### WORK REQUEST
From the entries below, transcribe exactly the lines between the line holding "int right = nums . size () - 1 ; [113, 939]" and the line holding "for循环遍历nums数组，开始对三元组进行查找、比较、去重、加入结果集 [151, 557]", inclusive; skip all other lines.

==== MATERIAL SHOWN

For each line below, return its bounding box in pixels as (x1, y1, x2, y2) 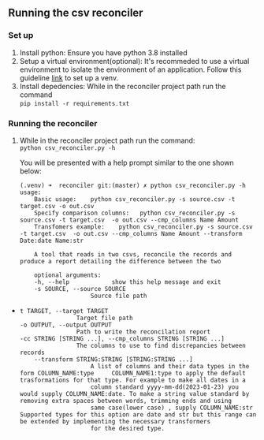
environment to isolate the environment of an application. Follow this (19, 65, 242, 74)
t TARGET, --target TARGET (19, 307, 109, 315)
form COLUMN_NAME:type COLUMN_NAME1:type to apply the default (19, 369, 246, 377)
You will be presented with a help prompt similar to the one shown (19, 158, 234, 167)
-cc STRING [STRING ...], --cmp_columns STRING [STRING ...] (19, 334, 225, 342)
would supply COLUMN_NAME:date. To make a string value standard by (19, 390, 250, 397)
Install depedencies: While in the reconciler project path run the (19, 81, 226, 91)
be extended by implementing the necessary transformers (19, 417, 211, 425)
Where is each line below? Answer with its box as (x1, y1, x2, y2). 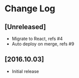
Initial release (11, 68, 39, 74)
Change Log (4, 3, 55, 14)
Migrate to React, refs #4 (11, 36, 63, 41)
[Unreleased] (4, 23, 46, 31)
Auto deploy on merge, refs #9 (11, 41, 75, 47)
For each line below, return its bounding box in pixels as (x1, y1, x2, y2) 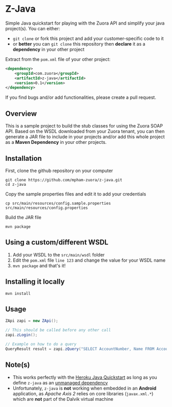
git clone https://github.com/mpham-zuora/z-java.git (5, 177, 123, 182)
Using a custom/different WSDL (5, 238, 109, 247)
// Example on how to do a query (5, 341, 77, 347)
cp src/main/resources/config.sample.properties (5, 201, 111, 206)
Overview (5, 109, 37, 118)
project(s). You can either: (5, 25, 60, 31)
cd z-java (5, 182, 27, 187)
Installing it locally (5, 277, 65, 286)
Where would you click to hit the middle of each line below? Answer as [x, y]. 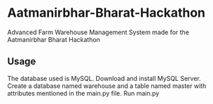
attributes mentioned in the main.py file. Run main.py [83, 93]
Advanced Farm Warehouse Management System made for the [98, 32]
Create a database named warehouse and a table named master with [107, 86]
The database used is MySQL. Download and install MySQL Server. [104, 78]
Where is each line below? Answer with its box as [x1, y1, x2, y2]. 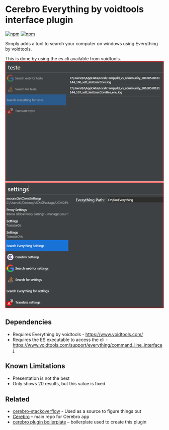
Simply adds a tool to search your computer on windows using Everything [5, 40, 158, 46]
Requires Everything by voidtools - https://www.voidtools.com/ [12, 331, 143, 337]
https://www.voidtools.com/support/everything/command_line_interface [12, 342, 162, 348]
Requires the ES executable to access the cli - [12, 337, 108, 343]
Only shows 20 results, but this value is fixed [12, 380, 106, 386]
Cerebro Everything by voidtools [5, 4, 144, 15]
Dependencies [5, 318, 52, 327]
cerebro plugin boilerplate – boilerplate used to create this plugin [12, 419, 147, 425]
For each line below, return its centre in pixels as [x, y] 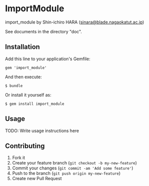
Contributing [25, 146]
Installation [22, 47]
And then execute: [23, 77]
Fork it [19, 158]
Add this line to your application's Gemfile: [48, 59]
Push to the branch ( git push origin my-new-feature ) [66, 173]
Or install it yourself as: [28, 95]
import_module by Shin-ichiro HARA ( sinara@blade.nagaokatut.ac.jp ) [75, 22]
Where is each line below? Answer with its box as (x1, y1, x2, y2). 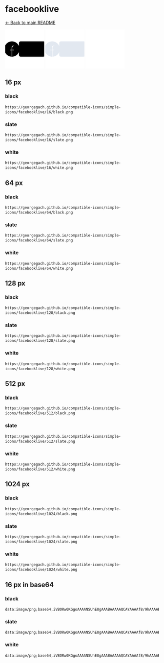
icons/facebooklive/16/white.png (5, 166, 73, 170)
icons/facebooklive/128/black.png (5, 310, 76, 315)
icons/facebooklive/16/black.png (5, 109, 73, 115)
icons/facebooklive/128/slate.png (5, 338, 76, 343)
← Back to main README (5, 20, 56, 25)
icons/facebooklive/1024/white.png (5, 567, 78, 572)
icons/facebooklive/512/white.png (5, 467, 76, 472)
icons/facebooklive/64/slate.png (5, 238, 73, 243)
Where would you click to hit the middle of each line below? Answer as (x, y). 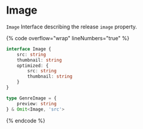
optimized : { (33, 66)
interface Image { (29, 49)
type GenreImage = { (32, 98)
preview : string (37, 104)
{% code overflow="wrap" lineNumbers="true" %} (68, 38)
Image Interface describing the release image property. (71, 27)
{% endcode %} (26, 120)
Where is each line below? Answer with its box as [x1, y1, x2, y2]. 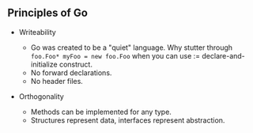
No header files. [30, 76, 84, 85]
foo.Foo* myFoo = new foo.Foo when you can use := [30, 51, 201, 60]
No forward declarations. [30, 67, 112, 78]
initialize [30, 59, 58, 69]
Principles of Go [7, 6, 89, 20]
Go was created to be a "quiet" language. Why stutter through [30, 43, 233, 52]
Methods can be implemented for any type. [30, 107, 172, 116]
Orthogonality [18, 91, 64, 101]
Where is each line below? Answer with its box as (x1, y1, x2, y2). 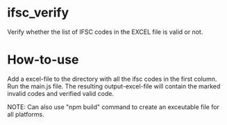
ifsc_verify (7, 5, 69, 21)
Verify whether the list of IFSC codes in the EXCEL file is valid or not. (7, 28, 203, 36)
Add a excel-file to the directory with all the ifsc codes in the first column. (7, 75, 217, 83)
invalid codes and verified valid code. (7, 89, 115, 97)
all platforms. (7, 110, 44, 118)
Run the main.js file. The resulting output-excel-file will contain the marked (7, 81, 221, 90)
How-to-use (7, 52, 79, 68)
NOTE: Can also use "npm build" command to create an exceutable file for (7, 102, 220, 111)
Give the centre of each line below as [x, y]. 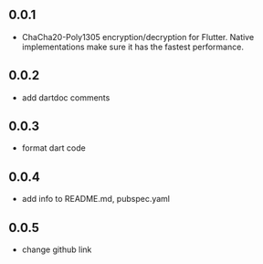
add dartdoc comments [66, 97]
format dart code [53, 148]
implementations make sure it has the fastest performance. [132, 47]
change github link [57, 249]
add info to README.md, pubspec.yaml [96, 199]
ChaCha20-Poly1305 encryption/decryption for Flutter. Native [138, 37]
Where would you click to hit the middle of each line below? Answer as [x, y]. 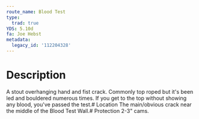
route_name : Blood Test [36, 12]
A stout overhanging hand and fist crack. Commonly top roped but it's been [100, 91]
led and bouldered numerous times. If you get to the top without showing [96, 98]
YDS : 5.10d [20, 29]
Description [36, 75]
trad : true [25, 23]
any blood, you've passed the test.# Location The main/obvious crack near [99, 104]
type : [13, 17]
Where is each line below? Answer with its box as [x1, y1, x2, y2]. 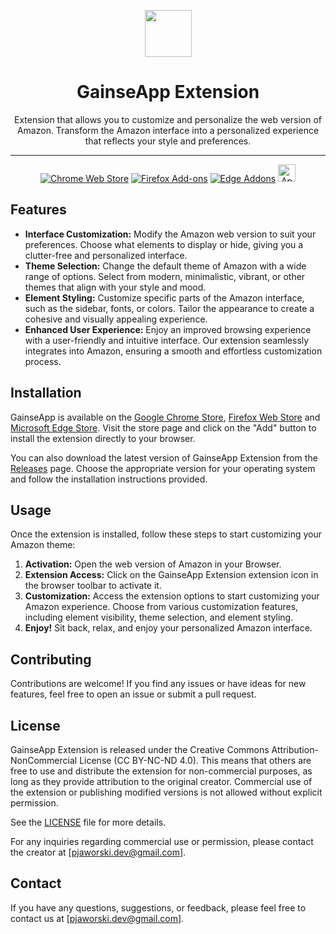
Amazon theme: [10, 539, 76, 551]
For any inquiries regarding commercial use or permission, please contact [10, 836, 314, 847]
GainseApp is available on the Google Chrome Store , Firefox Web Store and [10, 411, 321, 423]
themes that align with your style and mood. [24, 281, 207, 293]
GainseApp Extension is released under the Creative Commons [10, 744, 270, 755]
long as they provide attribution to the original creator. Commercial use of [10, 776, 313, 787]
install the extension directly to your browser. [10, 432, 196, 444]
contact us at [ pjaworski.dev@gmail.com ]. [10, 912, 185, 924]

========
==== MATERIAL SHOWN

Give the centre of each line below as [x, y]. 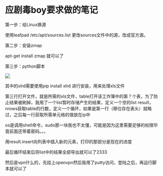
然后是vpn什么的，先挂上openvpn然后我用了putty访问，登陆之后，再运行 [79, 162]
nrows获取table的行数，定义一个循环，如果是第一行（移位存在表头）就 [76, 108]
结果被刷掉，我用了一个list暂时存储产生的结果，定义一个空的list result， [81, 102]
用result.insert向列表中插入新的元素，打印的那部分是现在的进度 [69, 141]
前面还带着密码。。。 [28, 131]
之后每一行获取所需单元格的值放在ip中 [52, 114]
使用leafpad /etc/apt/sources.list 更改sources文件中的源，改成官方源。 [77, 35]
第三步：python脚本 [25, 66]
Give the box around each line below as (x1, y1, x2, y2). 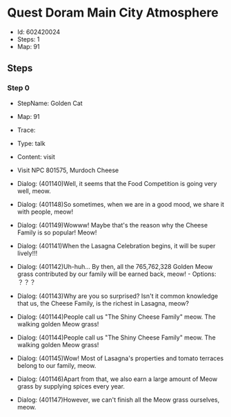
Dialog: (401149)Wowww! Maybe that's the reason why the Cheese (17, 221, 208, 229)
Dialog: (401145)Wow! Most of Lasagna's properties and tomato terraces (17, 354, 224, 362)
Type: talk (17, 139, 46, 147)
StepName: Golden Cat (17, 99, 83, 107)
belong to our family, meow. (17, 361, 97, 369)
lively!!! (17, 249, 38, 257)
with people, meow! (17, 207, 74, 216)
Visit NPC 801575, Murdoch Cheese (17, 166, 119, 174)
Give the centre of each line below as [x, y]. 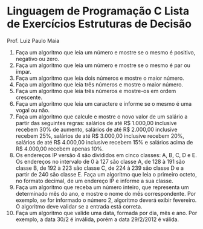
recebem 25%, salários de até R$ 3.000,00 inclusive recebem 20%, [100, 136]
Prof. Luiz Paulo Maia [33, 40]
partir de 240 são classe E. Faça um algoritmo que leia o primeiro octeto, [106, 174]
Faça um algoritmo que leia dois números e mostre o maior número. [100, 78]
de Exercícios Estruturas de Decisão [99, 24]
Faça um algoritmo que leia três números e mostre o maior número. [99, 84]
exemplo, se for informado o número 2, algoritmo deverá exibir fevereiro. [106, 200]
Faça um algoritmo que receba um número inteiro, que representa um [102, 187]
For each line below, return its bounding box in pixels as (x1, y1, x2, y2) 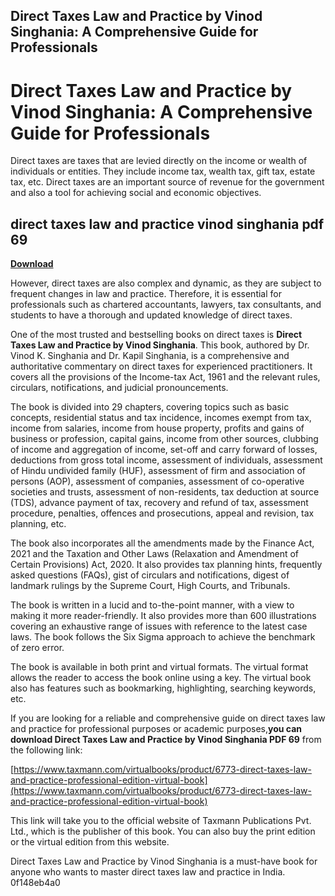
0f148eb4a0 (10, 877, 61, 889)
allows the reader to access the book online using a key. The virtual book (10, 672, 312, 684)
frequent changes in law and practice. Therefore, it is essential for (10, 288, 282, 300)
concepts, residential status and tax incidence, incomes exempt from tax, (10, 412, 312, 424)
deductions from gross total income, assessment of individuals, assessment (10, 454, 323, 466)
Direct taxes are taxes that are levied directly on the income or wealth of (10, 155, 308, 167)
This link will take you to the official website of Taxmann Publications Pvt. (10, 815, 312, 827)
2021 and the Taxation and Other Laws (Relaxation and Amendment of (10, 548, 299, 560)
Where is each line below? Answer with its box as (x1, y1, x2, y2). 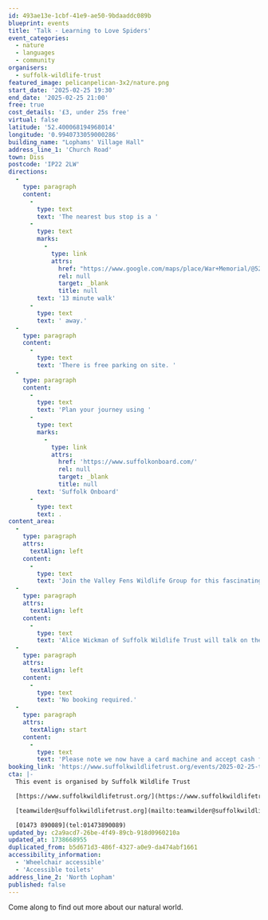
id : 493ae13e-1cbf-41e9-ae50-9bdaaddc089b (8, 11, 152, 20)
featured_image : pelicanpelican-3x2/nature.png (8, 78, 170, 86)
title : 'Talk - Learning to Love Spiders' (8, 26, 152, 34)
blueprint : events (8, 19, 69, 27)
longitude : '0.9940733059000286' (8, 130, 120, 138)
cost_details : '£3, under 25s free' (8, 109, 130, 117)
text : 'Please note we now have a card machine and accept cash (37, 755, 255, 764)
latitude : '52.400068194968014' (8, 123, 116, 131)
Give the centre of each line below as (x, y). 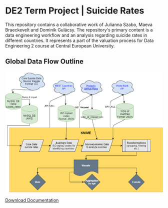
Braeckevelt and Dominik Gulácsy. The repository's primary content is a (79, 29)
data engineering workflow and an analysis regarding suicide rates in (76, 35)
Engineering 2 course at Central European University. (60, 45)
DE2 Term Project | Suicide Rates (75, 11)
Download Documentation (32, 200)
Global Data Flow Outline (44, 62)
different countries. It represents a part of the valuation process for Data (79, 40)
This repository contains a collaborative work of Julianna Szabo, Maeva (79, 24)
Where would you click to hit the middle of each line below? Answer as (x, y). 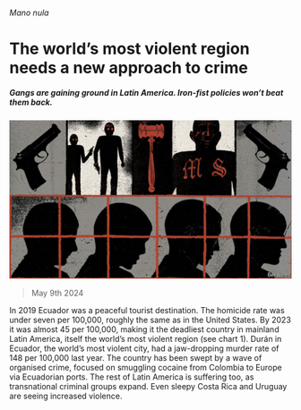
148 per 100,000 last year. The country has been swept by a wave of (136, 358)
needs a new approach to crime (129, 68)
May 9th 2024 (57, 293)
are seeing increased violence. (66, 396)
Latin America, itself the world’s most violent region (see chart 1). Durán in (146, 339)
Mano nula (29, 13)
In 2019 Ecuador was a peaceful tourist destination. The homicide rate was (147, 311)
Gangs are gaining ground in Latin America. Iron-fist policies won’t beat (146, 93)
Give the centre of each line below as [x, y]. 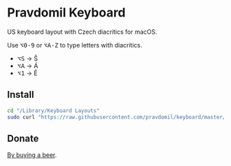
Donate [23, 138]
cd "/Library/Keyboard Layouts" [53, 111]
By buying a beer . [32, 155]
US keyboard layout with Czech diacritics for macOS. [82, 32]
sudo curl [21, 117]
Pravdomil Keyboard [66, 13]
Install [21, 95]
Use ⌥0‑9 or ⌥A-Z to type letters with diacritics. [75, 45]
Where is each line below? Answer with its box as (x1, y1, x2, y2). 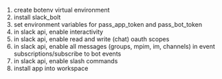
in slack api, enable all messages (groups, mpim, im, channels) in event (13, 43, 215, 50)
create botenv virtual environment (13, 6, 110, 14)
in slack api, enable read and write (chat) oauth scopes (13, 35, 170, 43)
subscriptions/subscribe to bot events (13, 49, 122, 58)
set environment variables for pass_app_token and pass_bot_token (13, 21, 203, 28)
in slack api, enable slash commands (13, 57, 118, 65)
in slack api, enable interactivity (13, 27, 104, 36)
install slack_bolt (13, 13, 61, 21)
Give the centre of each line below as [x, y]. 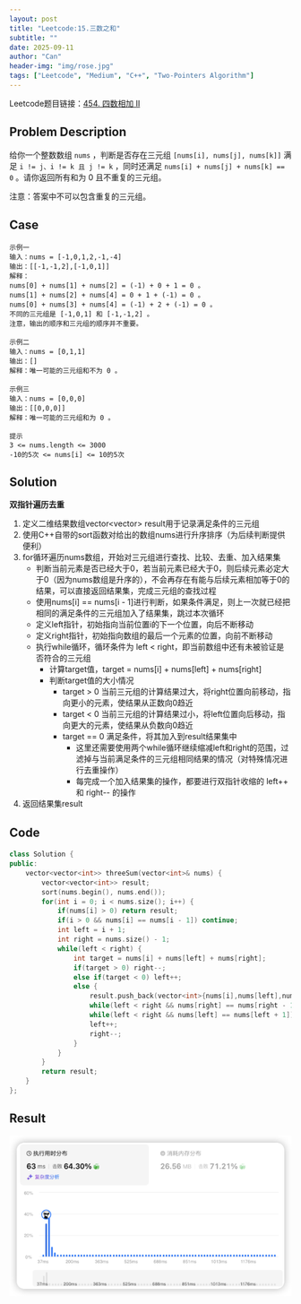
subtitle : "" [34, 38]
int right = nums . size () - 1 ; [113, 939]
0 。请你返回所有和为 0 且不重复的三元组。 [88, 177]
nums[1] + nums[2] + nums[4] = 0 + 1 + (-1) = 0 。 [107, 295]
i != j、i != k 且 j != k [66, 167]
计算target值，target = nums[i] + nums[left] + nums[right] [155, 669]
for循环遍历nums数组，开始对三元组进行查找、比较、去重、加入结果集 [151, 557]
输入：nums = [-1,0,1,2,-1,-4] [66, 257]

========

### YOUR RESPONSE
int right = nums . size () - 1 ; [113, 939]
0 。请你返回所有和为 0 且不重复的三元组。 [88, 177]
nums[1] + nums[2] + nums[4] = 0 + 1 + (-1) = 0 。 [107, 295]
i != j、i != k 且 j != k [66, 167]
计算target值，target = nums[i] + nums[left] + nums[right] [155, 669]
for循环遍历nums数组，开始对三元组进行查找、比较、去重、加入结果集 [151, 557]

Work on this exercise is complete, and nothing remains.